Yes, recipes are trusted code. They can execute shell commands, download files, and modify your system. This is intentional - recipes need full access to install software.

• Recipes are code, not config - they can do anything
• Only use recipes from official LevitateOS sources
• You write your own recipes - you control what they do
• Never run recipes downloaded from untrusted sources

This is the same trust model as Arch's PKGBUILD or Gentoo's ebuilds. The user is responsible for reviewing what they install. LevitateOS doesn't sandbox recipes because that would break legitimate functionality.

LevitateOS uses 6-phase E2E testing to validate the full installation flow:

Unit tests can't catch system integration issues. Installation is inherently end-to-end. Tests run in real QEMU VM with real hardware simulation.

Created cheat-test proc-macro to prevent false-positive tests:

#[cheat_aware(
    protects = "users can boot installed system",
    severity = "CRITICAL",
    cheats = ["skip verification", "hardcode paths", "ignore errors"],
    consequence = "Users get broken system, can't boot"
)]
fn test_bootloader_install() { ... }

Key principle: If users need it → test fails when missing. No "optional" trash bin. Never move missing items from CRITICAL to OPTIONAL just to pass tests.

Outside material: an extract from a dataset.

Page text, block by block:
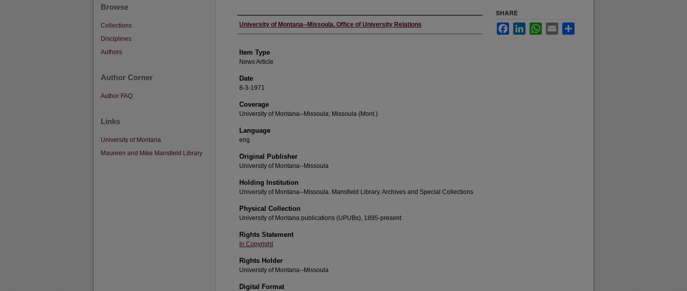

The most important rule in the codebase:

1. STOP - Don't assume you know where something goes
2. READ - Read what already exists first
3. ACT - Then make informed decisions

This exists because a previous development session broke tests, created code in the wrong location, and deleted it without checking - wasting significant time and resources. Five minutes reading saves hours of cleanup.

A costly mistake. The original plan:

leviso → bootstrap.tar.xz (~5MB) → Extract → recipe install base → Updates

What was built: 34 recipe files, bootstrap module, busybox download, static binary compilation - all unnecessary.

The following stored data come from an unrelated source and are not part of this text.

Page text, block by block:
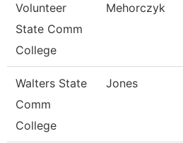
Volunteer
State Comm
College
Mehorczyk
Walters State
Comm
College
Jones
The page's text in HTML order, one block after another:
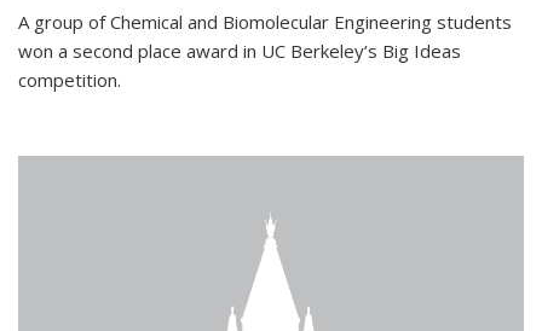
A group of Chemical and Biomolecular Engineering students
won a second place award in UC Berkeley’s Big Ideas
competition.
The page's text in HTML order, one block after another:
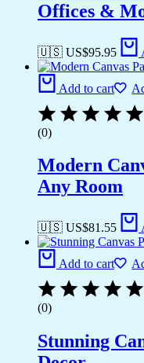
Offices &
🇺🇸 US$95.95
Add to cart
(0)
Modern
Any Room
🇺🇸 US$81.55
Add to cart
(0)
Stunning
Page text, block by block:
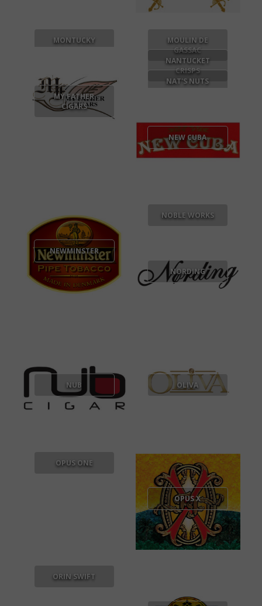
MONTUCKY
MOULIN DE
GASSAC
MY FATHER
CIGARS
NANTUCKET
CRISPS
NAT'S NUTS
NEW CUBA
NEWMINSTER
NOBLE WORKS
NORDING
NUB OLIVA
OPUS ONE
OPUS X
ORIN SWIFT
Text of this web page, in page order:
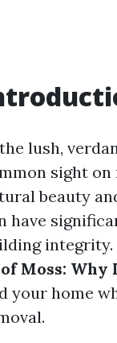
lush,
sight
beauty
have
Moss:
your home
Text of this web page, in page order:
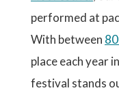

The simple solution: The live ISO already contains a complete system in an EROFS image. Just extract it:

Boot ISO → Mount /mnt → recstrap /mnt (extracts EROFS) → Done

Lesson: Always ask "is this necessary?" before building. The simplest solution is usually correct.

Ask before implementing. Don't silently add workarounds.

1. Document the problem
2. Propose solution in a team file
3. Ask for feedback
4. Don't silently implement

Silent implementation can waste resources, add complexity, and create technical debt.

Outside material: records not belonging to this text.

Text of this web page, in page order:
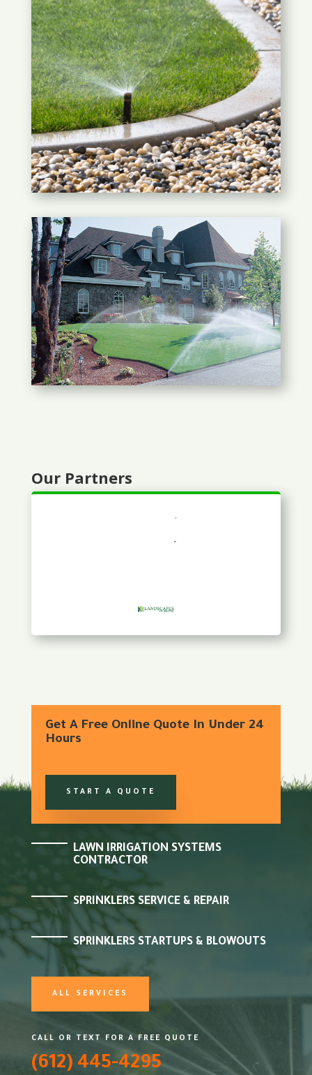
Our Partners
Get A Free Online Quote In Under 24
Hours
START A QUOTE
LAWN IRRIGATION SYSTEMS
CONTRACTOR
SPRINKLERS SERVICE & REPAIR
SPRINKLERS STARTUPS & BLOWOUTS
ALL SERVICES
CALL OR TEXT FOR A FREE QUOTE
(612) 445-4295

When unsure about UX decisions, ask "What does archiso do?"

• Autologin: archiso has autologin → LevitateOS has autologin
• Root shell: archiso boots to root shell → LevitateOS boots to root shell
• Installer: archiso requires manual install → LevitateOS uses recstrap (like pacstrap) + manual config

LevitateOS competes with Arch. The live ISO experience should match archiso's behavior where applicable.